This morning's key headlines from
GenerationalDynamics.com
- Saudi Arabia is running out of swordsmen to behead people
- Terrorists disguised as cricketers kill 5 Indian soldiers in Kashmir
- Xi Jinping envisions 'China's Dream' - world economic and military domination
Saudi Arabia is running out of swordsmen to behead people
Saudi Swordman prepares to behead convict (Al-Ahram)
Saudi Arabia is considering the abolishment of beheading for capital
punishment in favor of firing squads, because there are shortages of
government swordsmen to do the job. Rape, murder, apostasy, armed
robbery and drug trafficking are all punishable by death under Saudi
law. About 70 people were put to death by beheading in 2012. There
has been worldwide outrage of Saudi Arabia's beheading program, and it
reached a peak last week after the beheading of a girl who, in 2005,
at age 17, came to Saudi Arabia as a maid, and plotted and killed an
infant by suffocating him to death one week later. Al-Ahram (Cairo)
Terrorists disguised as cricketers kill 5 Indian soldiers in Kashmir
Two terrorists disguised as cricket players got out of a car, walked
across a playground for a school adjacent to a paramilitary camp in
the India-governed side of Kashmir, shot dead a sentry, and fired
grenades indiscriminately, killing 5 soldiers and wounding three
civilians. The two terrorists were killed by Indian soldiers.
Kashmir was the epicenter of the massive genocidal war that followed
Partition, the partitioning of the Indian subcontinent into India and
Pakistan in 1947. Pakistan and India each control a portion of
Kashmir, with the two sides separated by a border called the "Line of
Control" (LoC). Kashmir has been the site of repeated clashes between
Pakistan and India since 1947, and may well be the epicenter of the
next massive genocidal war between the two countries. India blamed
the Pakistan terrorist group Lashkar-e-Toiba (LeT) for Wednesday's
attack, but Pakistan rejected the charge that any Pakistanis were
involved in the attack. Hizbul Mujahideen, an Indian Islamist
terrorist group, has claimed responsibility for the attack.
Times of India and
Pakistan Observer
Xi Jinping envisions 'China's Dream' - world economic and military domination
The generational change in China's leadership, as 59-year-old Xi
Jinping takes over as president from 70-year-old Hu Jintao on
Thursday, marks a historic change in attitudes at the top. Hu
Jintao, it seemed to me, fit the profile of a survivor of the last
crisis war (like our Silent Generation) by seeking to mediate
disputes. Having grown up during Mao's bloody Communist Revolution,
he understands how dangerous it is to provoke another war, and doesn't
want to see anything like that happen again.

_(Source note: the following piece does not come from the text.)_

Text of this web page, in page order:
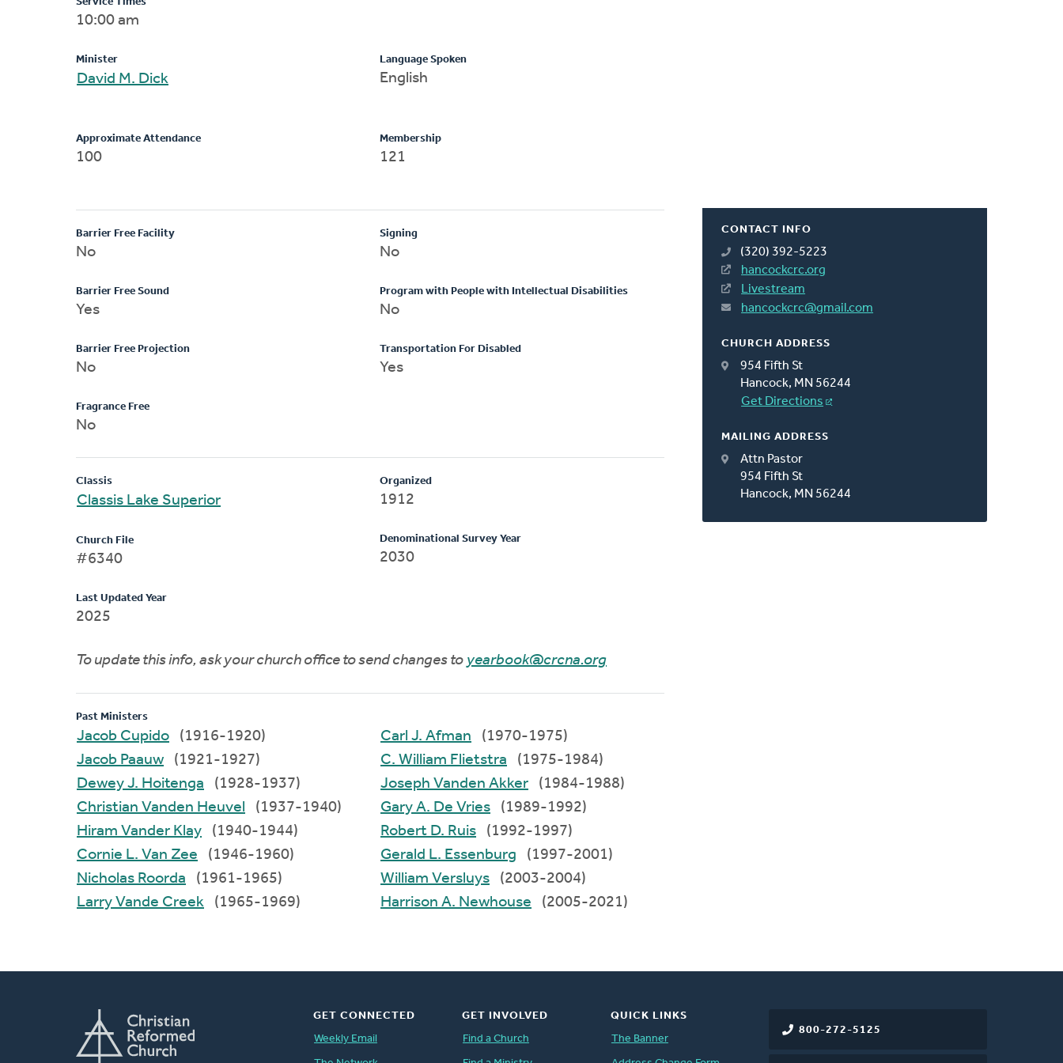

Xi Jinping never suffered the horrors of Mao's war, and doesn't
understand the dangers. He's launched a series of "The China Dream"

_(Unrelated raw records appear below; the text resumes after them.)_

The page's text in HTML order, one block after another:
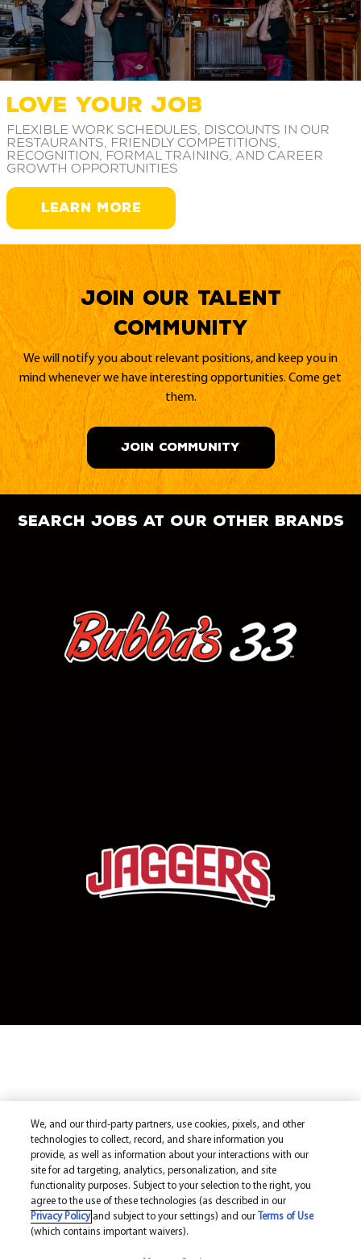
LOVE YOUR JOB
Flexible work schedules, discounts in our
restaurants, friendly competitions,
recognition, formal training, and career
growth opportunities
LEARN MORE
Join our Talent
Community
We will notify you about relevant positions, and keep you in
mind whenever we have interesting opportunities. Come get
them.
JOIN COMMUNITY
search jobs at our other brands
We, and our third-party partners, use cookies, pixels, and other
technologies to collect, record, and share information you
provide, as well as information about your interactions with our
site for ad targeting, analytics, personalization, and site
functionality purposes. Subject to your selection to the right, you
agree to the use of these technologies (as described in our
Privacy Policyand subject to your settings) and our
Terms of Use
(which contains important waivers).

speeches, in which he calls for China to shed its past as a secondary
player, and become the world's top military and economic power.
He's visiting Chinese military bases and telling the troops
to be ready for war at any time. He's personally taking charge
of policy in the East and South China Seas, and has vowed that
China will take every step necessary to gain control of these
regions, including areas that have been owned by other countries
for centuries.
So now we have a President in Beijing who says that there's no problem
with preparing rapidly for war against the United States, and we have
a President in Washington who whose stated intention on Wednesday is
to have the government spend as many trillions of dollars as possible.
These two world leaders are racing to see who can be the first to
create a catastrophe. It'll be interesting to see who wins, I guess.